Молчание продолжалось почти полминуты. Наконец председатель Чрезвычайной комиссии, розовый человек с блестящей бритой головой, похожей на большой бильярдный шар, сказал:
– Мы готовы выслушать ваше заявление.
Японец шевельнулся, но глаз не поднял (он, как уселся в кресло, как заслонил дряблыми красноватыми веками свои глаза, так и сидел, не шевелясь, словно буддийский божок). Заговорил он по-английски:
– Я не говорю по-русски. У вас есть переводчик?
Голос у него был резкий, как скрежет ножа о тарелку.
– Я думаю… – председатель обвел глазами всех присутствующих, – я полагаю, здесь все понимают по-английски.
Все закивали головами.
– За исключением одного, – сказал дед Андрейчик. – Но это ничего, я Руме потом все изложу досконально.
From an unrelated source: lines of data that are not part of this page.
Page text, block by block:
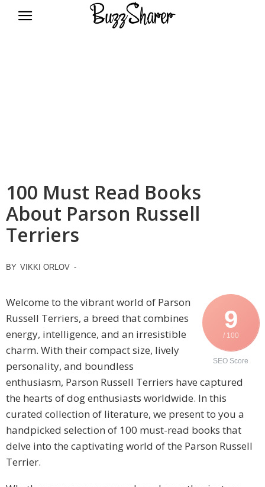
100 Must Read Books
About Parson Russell
Terriers
BY VIKKI ORLOV -
9
/ 100
SEO Score
Welcome to the vibrant world of Parson
Russell Terriers, a breed that combines
energy, intelligence, and an irresistible
charm. With their compact size, lively
personality, and boundless
enthusiasm, Parson Russell Terriers have captured
the hearts of dog enthusiasts worldwide. In this
curated collection of literature, we present to you a
handpicked selection of 100 must-read books that
delve into the captivating world of the Parson Russell
Terrier.
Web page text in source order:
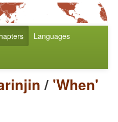
Languages
/ 'When'

– Его святость господин апостол, – вяло сказал Курода,
– изволил приказать мне, чтобы я передал вам следующее.
Его святость господин апостол много лет назад изволил покинуть ваш греховный мир и удалился в далекую обитель. Его святость господин апостол изволит все свое время проводить в посте и молитве. Это единственное, в чем его святость господин апостол видит цель всей своей дальнейшей жизни. Устремления его святости господина апостола разделяются всеми господами архиепископами, также покинувшими мир греха и соблазна. В том числе и мною. Нам ничего не нужно от вашего мира, и мы хотели бы, чтобы ваш мир также оставил в покое нас.
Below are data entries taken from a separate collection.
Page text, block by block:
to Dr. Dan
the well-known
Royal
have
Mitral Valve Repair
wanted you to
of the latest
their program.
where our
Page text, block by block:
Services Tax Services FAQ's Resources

Курода замолчал. Минуту подумал и продолжал все так же нехотя:
– Его святость господин апостол приказал передать, что готов отпустить своего пленника с миром, но не ранее как после освобождения вами сына его святости.
Наступило молчание.
– Все? – спросил председатель.
– Все, – безразличным тоном ответил японец.
– Прежде чем мы вам дадим ответ, разрешите задать несколько вопросов, – сказал председатель.
– Разрешаю, – сказал Курода. – Но предупреждаю, что отвечу только на те из них, на которые сочту нужным ответить.
– Хорошо. Скажите, зачем вашему апостолу понадобились орудия, мины и прочее вооружение, если он, как вы говорите, удалился из мира для поста и молитвы?
Японец по-прежнему не поднял глаз, но в голосе его все почувствовали явную иронию.
– Его святость господин апостол, – сказал он, – опасается, что посторонние люди помешают его молитве. Оружие его святости нужно для ограждения своего покоя.
– Так, – председатель обвел всех сияющим выразительным взглядом. – Разрешите тогда спросить, разве кто-нибудь из жителей поселка на острове Седова нарушил покой вашего апостола?
– Да, его нарушил беглый индеец.
– Чем?
– Тем, что он ушел от своего господина.
Председатель, казалось, был в восторге: он сиял и улыбался, одаряя присутствующих выразительными взглядами.
– У кого еще есть вопросы? – спросил он. Переговоры начинали походить на общее собрание, когда докладчику задают вопросы.
– Скажите, – спросил Ветлугин, – это вы хотели видеть меня? Я говорю об одном посещении станции неизвестными мне людьми, когда я был в Северограде.
– Нет, – скучным голосом ответил Курода.
– Зачем вы украли моего сына и для чего держите его у себя? – тяжело дыша, спросила Ирина.
– Вопрос задан в оскорбительной форме. Я на него не отвечаю.
Курода, видимо, тяготился допросом, и только какие-то дипломатические соображения заставляли его продолжать переговоры.
– Разрешите мне вопрос, – по-русски сказал дед Андрейчик.
– Пожалуйста, – разрешил председатель.
– Известно ли тебе… – начал дед Андрейчик по-русски и запнулся. – Известно ли вам, – продолжал он по-английски, – как ушел мальчик-индеец из вашей норы…
виноват, я хотел сказать – из вашей обители?
Все насторожились. Председатель посмотрел на деда
Андрейчика укоризненно: вопрос был явно нетактичным.
И вдруг японец поднял свои опущенные веки. Поднимал он их медленно и тяжело, как гоголевский Вий. Поднял, прищурился и отыскал в углу деда Андрейчика. Глаза их встретились; голубые, лукавые у старого радиста и черные, настороженные у Куроды.
– Известно, – нетвердо сказал японец.
Дед Андрейчик захохотал.
– Врешь, шельма! – крикнул он и вскочил с места.